Her book, On Her Own Ground: The Life and Times of Madam C. J. Walker (Scribner, 2001), was named a New York Times Notable Book in 2001, and received the Association of Black Women Historians 2001 Letitia Woods Brown Prize for the best book on black women's history. In 2020, the book was adapted into the Netflix mini-series Self Made starring Octavia Spencer. Bundles' young adult book Madam C. J. Walker: Entrepreneur, (Chelsea House, 1991) received a 1992 American Book Award from the Before Columbus Foundation.

She is a former trustee of Columbia University and a former chair of the Board of Directors of the National Archives Foundation.

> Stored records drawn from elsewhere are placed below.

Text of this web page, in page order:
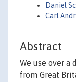
Daniel
Carl
Abstract
We use over a
from Great
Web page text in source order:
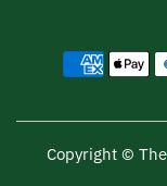
Copyright ©
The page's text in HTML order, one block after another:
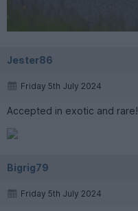
Jester86
Friday 5th July 2024
Accepted in exotic and rare!
Bigrig79
Friday 5th July 2024
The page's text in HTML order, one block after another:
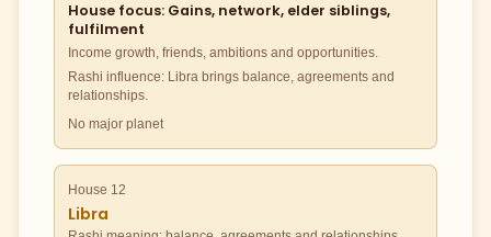
House focus: Gains, network, elder siblings,
fulfilment
Income growth, friends, ambitions and opportunities.
Rashi influence: Libra brings balance, agreements and
relationships.
No major planet
House 12
Libra
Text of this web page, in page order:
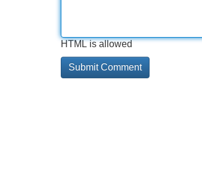
HTML is allowed
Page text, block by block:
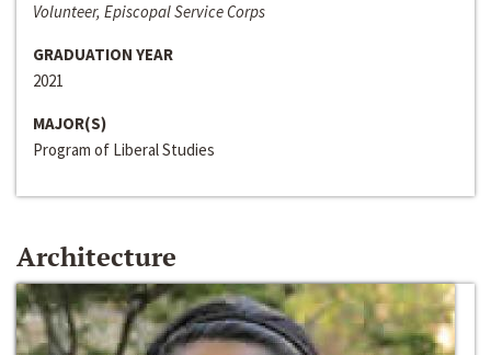
Volunteer, Episcopal Service Corps
GRADUATION YEAR
2021
MAJOR(S)
Program of Liberal Studies
Architecture
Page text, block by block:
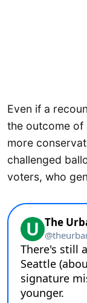
Even if a
the outcome
more
challenged
voters, who
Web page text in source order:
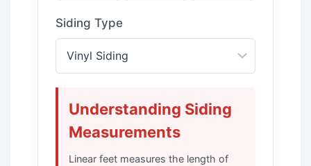
Siding Type
Understanding Siding
Measurements
Linear feet measures the length of
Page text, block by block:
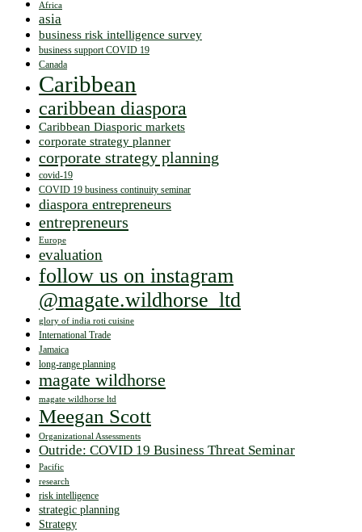
Africa
asia
business risk intelligence survey
business support COVID 19
Canada
Caribbean
caribbean diaspora
Caribbean Diasporic markets
corporate strategy planner
corporate strategy planning
covid-19
COVID 19 business continuity seminar
diaspora entrepreneurs
entrepreneurs
Europe
evaluation
follow us on instagram
@magate.wildhorse_ltd
glory of india roti cuisine
International Trade
Jamaica
long-range planning
magate wildhorse
magate wildhorse ltd
Meegan Scott
Organizational Assessments
Outride: COVID 19 Business Threat Seminar
Pacific
research
risk intelligence
strategic planning
Strategy

She is on several nonprofit boards including the Harvard Radcliffe Institute for Advanced Study's Schlesinger Library, the March On! Festival, Columbia Global Reports and the Women's Suffrage National Monument Foundation. Past board memberships include the Harvard Alumni Association nominating committee, the Harvard Club of Washington, DC board, the Radcliffe College Trustees Board, and the National Women's Hall of Fame board. She was president of the Radcliffe College Alumnae Association from 1999 to 2001 and chaired the Columbia University Graduate School of Journalism's alumni advisory committee to change the school's alumni organization in 2006.

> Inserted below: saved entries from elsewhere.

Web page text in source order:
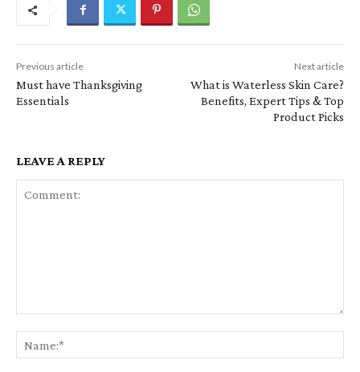
Previous article
Must have Thanksgiving
Essentials
Next article
What is Waterless Skin Care?
Benefits, Expert Tips & Top
Product Picks
LEAVE A REPLY
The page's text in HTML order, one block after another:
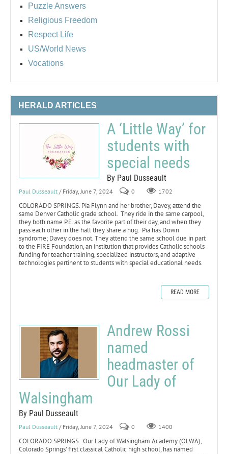
Puzzle Answers
Religious Freedom
Respect Life
US/World News
Vocations
HERALD ARTICLES
A ‘Little Way’ for
students with
special needs
By Paul Dusseault
Paul Dusseault / Friday, June 7, 2024 0 1702
COLORADO SPRINGS. Pia Flynn and her brother, Davey, attend the
same Denver Catholic grade school. They ride in the same carpool,
they both name P.E. as the favorite part of their day, and when they
pass each other in the hall they share a hug. Pia has Down
syndrome; Davey does not. They attend the same school due in part
to the FIRE Foundation, an institution that provides Catholic schools
funding for teacher training, specialized instructors, and adaptive
technologies pertinent to students with special educational needs.
READ MORE
Andrew Rossi
named
headmaster of
Our Lady of
Walsingham
By Paul Dusseault
Paul Dusseault / Friday, June 7, 2024 0 1400
COLORADO SPRINGS. Our Lady of Walsingham Academy (OLWA),
Colorado Springs’ first classical Catholic high school, has named
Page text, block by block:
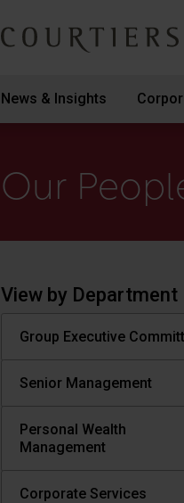
Courtiers Wealth
News & Insights
Our
View by Department
Group Executive
Senior Management
Personal Wealth
Management
Corporate Services
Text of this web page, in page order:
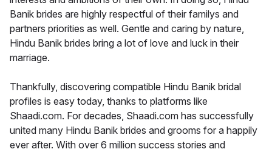
Banik brides are highly respectful of their familys and
partners priorities as well. Gentle and caring by nature,
Hindu Banik brides bring a lot of love and luck in their
marriage.
Thankfully, discovering compatible Hindu Banik bridal
profiles is easy today, thanks to platforms like
Shaadi.com. For decades, Shaadi.com has successfully
united many Hindu Banik brides and grooms for a happily
ever after. With over 6 million success stories and
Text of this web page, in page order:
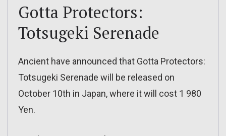
Gotta Protectors:
Totsugeki Serenade
Ancient have announced that Gotta Protectors:
Totsugeki Serenade will be released on
October 10th in Japan, where it will cost 1 980
Yen.
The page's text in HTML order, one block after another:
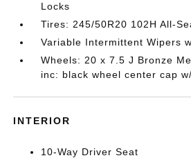
Locks
Tires: 245/50R20 102H All-
Variable Intermittent Wipers
Wheels: 20 x 7.5 J Bronze
inc: black wheel center cap
INTERIOR
10-Way Driver Seat
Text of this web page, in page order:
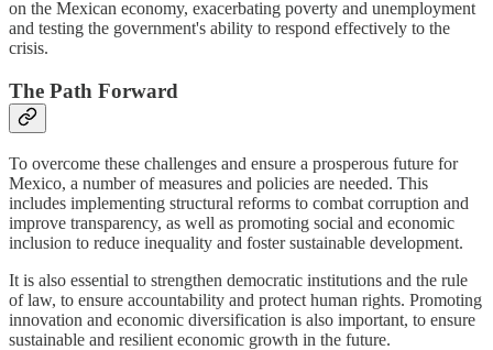
on the Mexican economy, exacerbating poverty and unemployment
and testing the government's ability to respond effectively to the
crisis.
The Path Forward
To overcome these challenges and ensure a prosperous future for
Mexico, a number of measures and policies are needed. This
includes implementing structural reforms to combat corruption and
improve transparency, as well as promoting social and economic
inclusion to reduce inequality and foster sustainable development.
It is also essential to strengthen democratic institutions and the rule
of law, to ensure accountability and protect human rights. Promoting
innovation and economic diversification is also important, to ensure
sustainable and resilient economic growth in the future.
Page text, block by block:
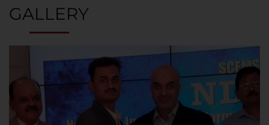
GALLERY
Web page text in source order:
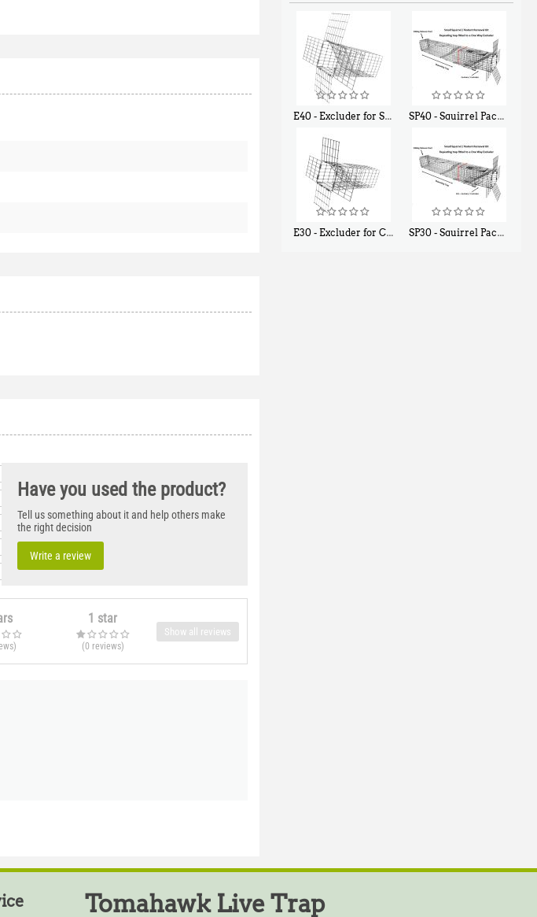
Have you used the product?
Tell us something about it and help others make
the right decision
Write a review
)
1 star
(0 reviews)
Show all reviews
E40 - Excluder for Squirrels and Similar Size Animals SP40 - Squirrel Pack Medium - With One Trap Door and Easy Release Door
E30 - Excluder for Chipmunks, Flying Squirrels, Small Rodents SP30 - Squirrel Pack Small - With One Trap Door and Easy Release Door
Tomahawk Live Trap
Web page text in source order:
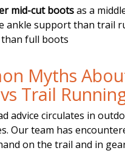
mid-cut bootsas a
ankle support than trail
full boots
Myths
Trail
advice circulates in
Our team has
on the trail and in
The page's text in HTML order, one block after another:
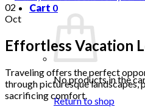
Cart 0
No products in the
Return to shop
02
Oct
Effortless Vacation
Traveling offers the perfect
through picturesque
sacrificing comfort.
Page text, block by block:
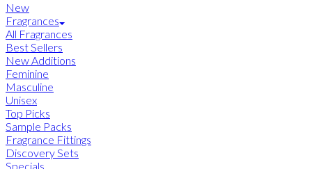
New
Fragrances
All Fragrances
Best Sellers
New Additions
Feminine
Masculine
Unisex
Top Picks
Sample Packs
Fragrance Fittings
Discovery Sets
Specials
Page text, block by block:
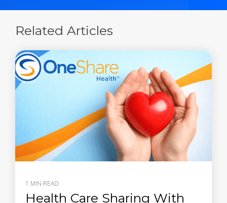
Related Articles
1 MIN READ
Health Care Sharing With
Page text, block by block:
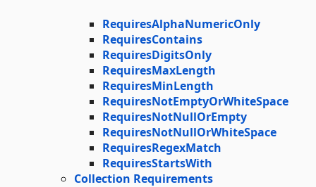
RequiresAlphaNumericOnly
RequiresContains
RequiresDigitsOnly
RequiresMaxLength
RequiresMinLength
RequiresNotEmptyOrWhiteSpace
RequiresNotNullOrEmpty
RequiresNotNullOrWhiteSpace
RequiresRegexMatch
RequiresStartsWith
Collection Requirements
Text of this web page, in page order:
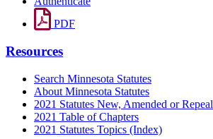
PDF
Resources
Search Minnesota Statutes
About Minnesota Statutes
2021 Statutes New, Amended or
2021 Table of Chapters
2021 Statutes Topics (Index)
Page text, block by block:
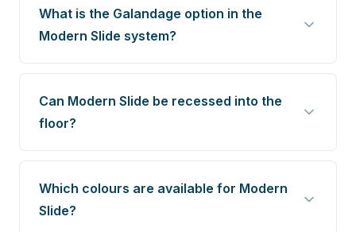
What is the Galandage option in the
Modern Slide system?
Can Modern Slide be recessed into the
floor?
Which colours are available for Modern
Slide?
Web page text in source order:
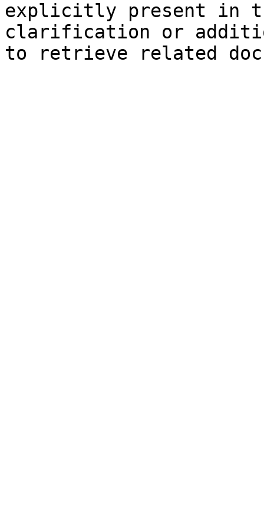
explicitly present in
clarification or
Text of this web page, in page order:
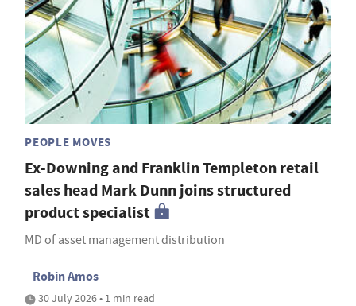
PEOPLE MOVES
Ex-Downing and Franklin Templeton retail
sales head Mark Dunn joins structured
product specialist
MD of asset management distribution
Robin Amos
30 July 2026 • 1 min read
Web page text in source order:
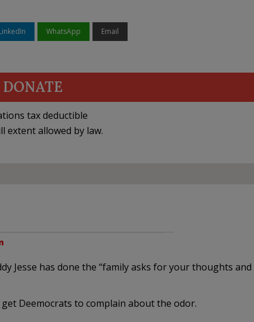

==Madam C. J. Walker and A'Lelia Walker Projects==
As Madam C. J. Walker's great-great-granddaughter and biographer, she founded the Madam Walker Family Archives and represents the Walker estate for intellectual property and promotional matters.

She collaborated with Mattel on the production of a Madam Walker Barbie as part of Barbie's Inspiring Women Series in August 2022.

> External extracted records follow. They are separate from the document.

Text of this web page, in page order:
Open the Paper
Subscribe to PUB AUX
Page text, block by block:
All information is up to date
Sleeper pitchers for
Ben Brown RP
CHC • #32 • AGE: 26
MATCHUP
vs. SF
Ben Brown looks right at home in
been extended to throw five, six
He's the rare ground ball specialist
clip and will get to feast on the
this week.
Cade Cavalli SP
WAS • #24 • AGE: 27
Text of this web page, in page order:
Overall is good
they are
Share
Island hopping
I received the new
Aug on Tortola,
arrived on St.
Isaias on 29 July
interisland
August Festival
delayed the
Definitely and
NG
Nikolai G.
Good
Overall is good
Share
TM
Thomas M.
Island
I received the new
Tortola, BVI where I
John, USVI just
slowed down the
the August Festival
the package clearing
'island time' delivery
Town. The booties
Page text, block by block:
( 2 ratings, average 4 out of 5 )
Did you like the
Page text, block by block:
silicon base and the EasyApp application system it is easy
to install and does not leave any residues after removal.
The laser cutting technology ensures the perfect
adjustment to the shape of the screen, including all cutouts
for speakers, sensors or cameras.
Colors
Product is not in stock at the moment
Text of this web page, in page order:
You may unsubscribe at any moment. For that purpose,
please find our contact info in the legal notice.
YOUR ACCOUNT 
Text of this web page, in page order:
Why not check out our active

Joy Goddess: A'Lelia Walker and the Harlem Renaissance was published on June 10, 2025, by Scribner as the first major biography of this celebrity heiress and arts patron who traveled internationally and hosted some of the most memorable parties of New York's Jazz Age. Bundles's nonfiction biography, On Her Own Ground: The Life and Times of Madam C. J. Walker was optioned for a 2020 Netflix series, Self Made, starring Octavia Spencer. She has discussed the historical inaccuracies and behind-the-scenes creative differences in several interviews, podcasts and articles including an Andscape article where she wrote "I'd been part of a complex and frustrating dance as my nonfiction, fact-based material was translated from book to movie by scriptwriters whose visions, goals and sensibilities often were quite different from mine...I had been anticipating Hidden Figures. Instead The Real Housewives of Atlanta was staring back at me."

==Published works==
- Joy Goddess: A'Lelia Walker and the Harlem Renaissance (Scribner, 2025)
- "At the Harlem Renaissance's Most Lavish Parties, Glamour Was a Tool of Resistance" (Town & Country, June 10, 2025)
- "To Tell the Honest Truth: Why Black Women's Stories Remain Essential" (LitHub.com, June 11, 2025)
- On Her Own Ground: The Life and Times of Madam C. J. Walker (Scribner, 2001)
- Madam C. J. Walker: Entrepreneur (Chelsea House, 1991; revised 2008)
- Madam Walker Theatre Center: An Indianapolis Treasure (Arcadia Publishing, 2013)
- All about Madam C. J. Walker (Blue River Press/Cardinal Publishing, 2017)
- "Madam C. J. Walker" and "A'Lelia Walker" entries in Henry Louis Gates and Evelyn Higginbotham's African American National Biography
- "Madam C. J. Walker" entry in Darlene Clark Hines's Black Women in America.
- "Netflix's 'Self Made' Suffers from Self-Inflicted Wounds" (Andscape.com, May 12, 2020)

==Awards==
- Forbes 50 Over 50 Impact List 2021
- Emmy Award (NBC News)
- duPont Gold Baton (ABC News 1994)
- American Book Award 1992 for Madam C. J. Walker: Entrepreneur (Chelsea House, 1991)
- The New York Times Notable Book for On Her Own Ground: The Life and Times of Madam C. J. Walker 2001
- Black Caucus of the American Library Association Honor Book 2002
- Letitia Woods Brown Book Prize from the Association of Black Women Historians 2001
- Distinguished alumni awards from Harvard University, Radcliffe College (2004) and Columbia University (2007)
- Honorary doctorate, Indiana University, 2003
- North Central High School Hall of Fame
- Black Memorabilia Hall of Fame
- Indiana Historical Society's Indiana Living Legend, 2021

== Personal life ==
Bundles is a member of the Daughters of the American Revolution as a direct descendant of American Revolutionary War patriot Ishmael Roberts.